The researchers say that they are shocked at how sensitive humanity is, because we are concentrated on land- which is warming faster than the oceans- and because most future population growth will be in already hot regions of Asia and Africa. Because of these demographic factors, the average human will experience a temperature increase of 7.5°C when global temperatures reach 3°C warming.

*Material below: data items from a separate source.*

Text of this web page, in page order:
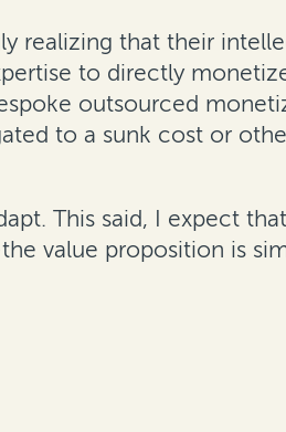
realizing that their
to directly
outsourced
to a sunk cost or
This said, I expect
value proposition is
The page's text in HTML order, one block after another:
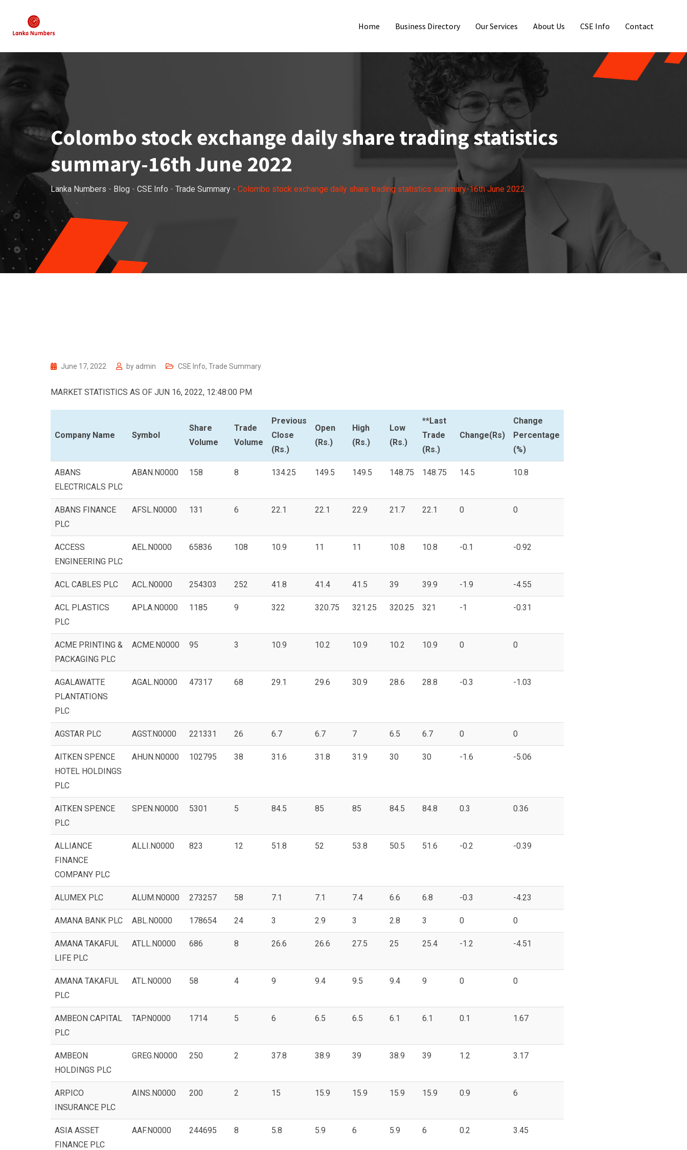
content
Home Business Directory Our Services About Us CSE Info Contact
Colombo stock exchange daily share trading statistics
summary-16th June 2022
Lanka Numbers - Blog - CSE Info - Trade Summary - Colombo stock exchange daily share trading statistics summary-16th June 2022
June 17, 2022 by admin CSE Info, Trade Summary
MARKET STATISTICS AS OF JUN 16, 2022, 12:48:00 PM
Company Name Symbol
Share
Volume
Trade
Volume
Previous
Close
(Rs.)
Open
(Rs.)
High
(Rs.)
Low
(Rs.)
**Last
Trade
(Rs.)
Change(Rs)
Change
Percentage
(%)
ABANS
ELECTRICALS PLC
ABAN.N0000 158 8 134.25 149.5 149.5 148.75 148.75 14.5 10.8
ABANS FINANCE
PLC
AFSL.N0000 131 6 22.1 22.1 22.9 21.7 22.1 0 0
ACCESS
ENGINEERING PLC
AEL.N0000 65836 108 10.9 11 11 10.8 10.8 -0.1 -0.92
ACL CABLES PLC ACL.N0000 254303 252 41.8 41.4 41.5 39 39.9 -1.9 -4.55
ACL PLASTICS
PLC
APLA.N0000 1185 9 322 320.75 321.25 320.25 321 -1 -0.31
ACME PRINTING &
PACKAGING PLC
ACME.N0000 95 3 10.9 10.2 10.9 10.2 10.9 0 0
AGALAWATTE
PLANTATIONS
PLC
AGAL.N0000 47317 68 29.1 29.6 30.9 28.6 28.8 -0.3 -1.03
AGSTAR PLC AGST.N0000 221331 26 6.7 6.7 7 6.5 6.7 0 0
AITKEN SPENCE
HOTEL HOLDINGS
PLC
AHUN.N0000 102795 38 31.6 31.8 31.9 30 30 -1.6 -5.06
AITKEN SPENCE
PLC
SPEN.N0000 5301 5 84.5 85 85 84.5 84.8 0.3 0.36
ALLIANCE
FINANCE
COMPANY PLC
ALLI.N0000 823 12 51.8 52 53.8 50.5 51.6 -0.2 -0.39
ALUMEX PLC ALUM.N0000 273257 58 7.1 7.1 7.4 6.6 6.8 -0.3 -4.23
AMANA BANK PLC ABL.N0000 178654 24 3 2.9 3 2.8 3 0 0
AMANA TAKAFUL
LIFE PLC
ATLL.N0000 686 8 26.6 26.6 27.5 25 25.4 -1.2 -4.51
AMANA TAKAFUL
PLC
ATL.N0000 58 4 9 9.4 9.5 9.4 9 0 0
AMBEON CAPITAL
PLC
TAP.N0000 1714 5 6 6.5 6.5 6.1 6.1 0.1 1.67
AMBEON
HOLDINGS PLC
GREG.N0000 250 2 37.8 38.9 39 38.9 39 1.2 3.17
ARPICO
INSURANCE PLC
AINS.N0000 200 2 15 15.9 15.9 15.9 15.9 0.9 6
ASIA ASSET
FINANCE PLC
AAF.N0000 244695 8 5.8 5.9 6 5.9 6 0.2 3.45
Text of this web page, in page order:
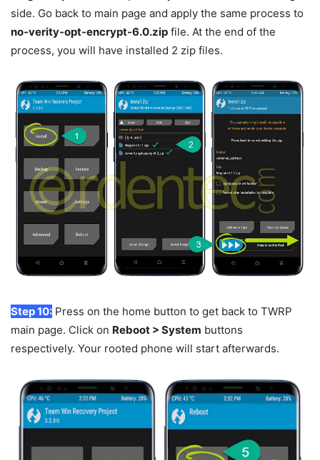
side. Go back to main page and apply the same process to
no-verity-opt-encrypt-6.0.zip file. At the end of the
process, you will have installed 2 zip files.
Step 10: Press on the home button to get back to TWRP
main page. Click on Reboot > System buttons
respectively. Your rooted phone will start afterwards.
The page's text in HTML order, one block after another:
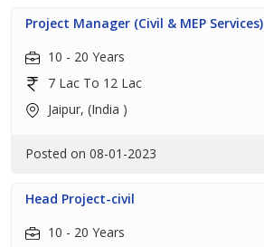
Project Manager (Civil & MEP Services)
10 - 20 Years
7 Lac To 12 Lac
Jaipur, (India )
Posted on 08-01-2023
Head Project-civil
10 - 20 Years
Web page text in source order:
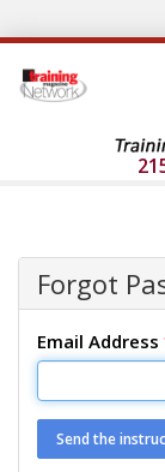
Forgot
Email Address
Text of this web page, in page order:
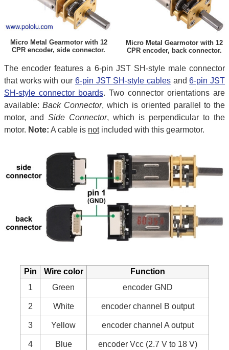
Micro Metal Gearmotor with 12
CPR encoder, side connector.
Micro Metal Gearmotor with 12
CPR encoder, back connector.
The encoder features a 6-pin JST SH-style male connector
that works with our 6-pin JST SH-style cablesand6-pin JST
SH-style connector boards. Two connector orientations are
available:Back Connector, which is oriented parallel to the
motor, and Side Connector, which is perpendicular to the
motor. Note: A cable is notincluded with this gearmotor.
Pin Wire color
Function
1
Green encoder GND
2 White encoder channel B output
3 Yellow encoder channel A output
4 Blue encoder Vcc (2.7 V to 18 V)
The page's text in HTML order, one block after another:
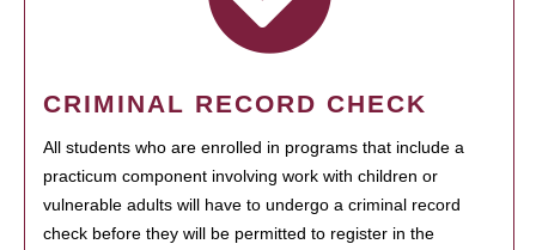
CRIMINAL RECORD CHECK
All students who are enrolled in programs that include a
practicum component involving work with children or
vulnerable adults will have to undergo a criminal record
check before they will be permitted to register in the
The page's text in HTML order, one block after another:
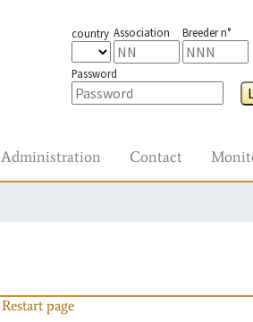
country Association Breeder n°
Password
Administration Contact
Restart page

At this temperature, about a third of the world’s population would live in average temperatures of 29°C, conditions that are rare outside of the most scorched part of the Sahara, but with global heating of 3°C, this is expected to be the norm for 1.2 billion people in India, 485 million people in Nigeria and more than 100 million in each of Pakistan, Indonesia and Sudan. This would create hundreds of millions more climate refugees and pose challenges to food production systems. In fact, David Wallas- Wells, the author of “The Uninhabitable Earth: Life After Warming,” says that even at 2.5°C warming, the world would enter a global food deficit- needing more calories than the planet can produce, mostly thanks to drought.

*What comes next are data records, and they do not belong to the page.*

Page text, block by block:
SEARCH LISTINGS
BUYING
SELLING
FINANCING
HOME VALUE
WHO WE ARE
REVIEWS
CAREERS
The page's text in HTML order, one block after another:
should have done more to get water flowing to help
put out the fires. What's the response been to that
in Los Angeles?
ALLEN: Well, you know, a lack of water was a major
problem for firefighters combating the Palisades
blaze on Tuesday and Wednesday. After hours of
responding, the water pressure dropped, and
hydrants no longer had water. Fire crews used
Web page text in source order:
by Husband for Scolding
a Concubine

Professor Marten Scheffer, one of the lead authors of the study, says, ““We did not expect humans to be so sensitive. We think of ourselves as very adaptable because we use clothes, heating and air conditioning. But, in fact, the vast majority of people live- and have always lived- inside a climate niche that is now moving as never before. There will be more change in the next 50 years than in the past 6 000 years.”

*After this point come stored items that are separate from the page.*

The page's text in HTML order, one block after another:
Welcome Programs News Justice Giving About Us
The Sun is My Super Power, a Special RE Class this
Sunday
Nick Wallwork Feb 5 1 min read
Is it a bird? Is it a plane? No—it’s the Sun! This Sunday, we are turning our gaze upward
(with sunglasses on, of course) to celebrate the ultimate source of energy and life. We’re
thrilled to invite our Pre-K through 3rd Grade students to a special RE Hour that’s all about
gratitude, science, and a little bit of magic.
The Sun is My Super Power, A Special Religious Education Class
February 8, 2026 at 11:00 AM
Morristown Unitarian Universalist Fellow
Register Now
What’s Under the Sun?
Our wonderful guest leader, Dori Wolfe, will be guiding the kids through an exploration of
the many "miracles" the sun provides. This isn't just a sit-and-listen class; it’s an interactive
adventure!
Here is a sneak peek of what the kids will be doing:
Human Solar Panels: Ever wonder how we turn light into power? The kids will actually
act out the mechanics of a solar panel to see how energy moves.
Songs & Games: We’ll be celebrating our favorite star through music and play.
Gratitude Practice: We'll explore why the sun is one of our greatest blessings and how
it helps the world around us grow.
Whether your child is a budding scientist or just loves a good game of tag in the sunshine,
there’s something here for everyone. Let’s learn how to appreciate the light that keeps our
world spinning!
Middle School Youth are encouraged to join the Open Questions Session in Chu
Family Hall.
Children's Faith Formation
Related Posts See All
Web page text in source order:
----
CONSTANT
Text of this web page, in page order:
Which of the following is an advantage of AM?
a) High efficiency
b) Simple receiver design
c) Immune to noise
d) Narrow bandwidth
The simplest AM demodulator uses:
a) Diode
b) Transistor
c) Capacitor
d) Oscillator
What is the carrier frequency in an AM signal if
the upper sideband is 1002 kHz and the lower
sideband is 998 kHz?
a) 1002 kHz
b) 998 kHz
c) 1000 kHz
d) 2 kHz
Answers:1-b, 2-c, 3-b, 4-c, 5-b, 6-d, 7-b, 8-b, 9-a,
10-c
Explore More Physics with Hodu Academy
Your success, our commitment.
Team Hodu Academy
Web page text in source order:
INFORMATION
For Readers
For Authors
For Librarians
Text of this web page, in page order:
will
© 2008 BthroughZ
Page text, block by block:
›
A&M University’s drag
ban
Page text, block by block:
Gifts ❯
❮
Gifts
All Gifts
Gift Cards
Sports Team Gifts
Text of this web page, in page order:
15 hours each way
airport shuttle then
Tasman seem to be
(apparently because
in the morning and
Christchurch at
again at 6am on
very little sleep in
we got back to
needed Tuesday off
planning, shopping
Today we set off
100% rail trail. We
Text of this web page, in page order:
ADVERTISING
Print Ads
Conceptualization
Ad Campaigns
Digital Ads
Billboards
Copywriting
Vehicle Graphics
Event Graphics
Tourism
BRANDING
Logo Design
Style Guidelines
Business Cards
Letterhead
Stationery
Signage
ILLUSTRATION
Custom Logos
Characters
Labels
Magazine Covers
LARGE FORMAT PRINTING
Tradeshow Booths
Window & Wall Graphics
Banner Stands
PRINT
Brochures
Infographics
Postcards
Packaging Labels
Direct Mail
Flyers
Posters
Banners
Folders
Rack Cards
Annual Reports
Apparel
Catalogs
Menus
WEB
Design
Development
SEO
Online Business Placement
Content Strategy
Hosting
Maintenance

The authors hope that their findings spur policymakers to accelerate emission cuts and work together to cope with migration.
In late 2018, the UN World Meteorological Organization warned that global temperatures are on course for a 3-5°C rise this century, far overshooting the Paris Agreement target of limiting this increase to 2°C or less by 2100.
According to estimates from over 70 peer-reviewed studies, Carbon Brief paints a grim picture of the world under 2°C, 3°C and 4°C temperature rise this century:
At two degrees, the melting of ice sheets will pass a tipping point of collapse, triggering flooding in dozens of the world’s major cities and resulting in a global sea-level rise of 56cm. It is estimated that that global GDP will be cut by 13%. 400 million more people will suffer from water scarcity and heat waves in the northern latitudes will kill thousands each summer; this will be worse along the equator. In India, there would be 32 times as many extreme heat waves, each lasting five times as long and exposing 93 times more people. This is our best-case scenario.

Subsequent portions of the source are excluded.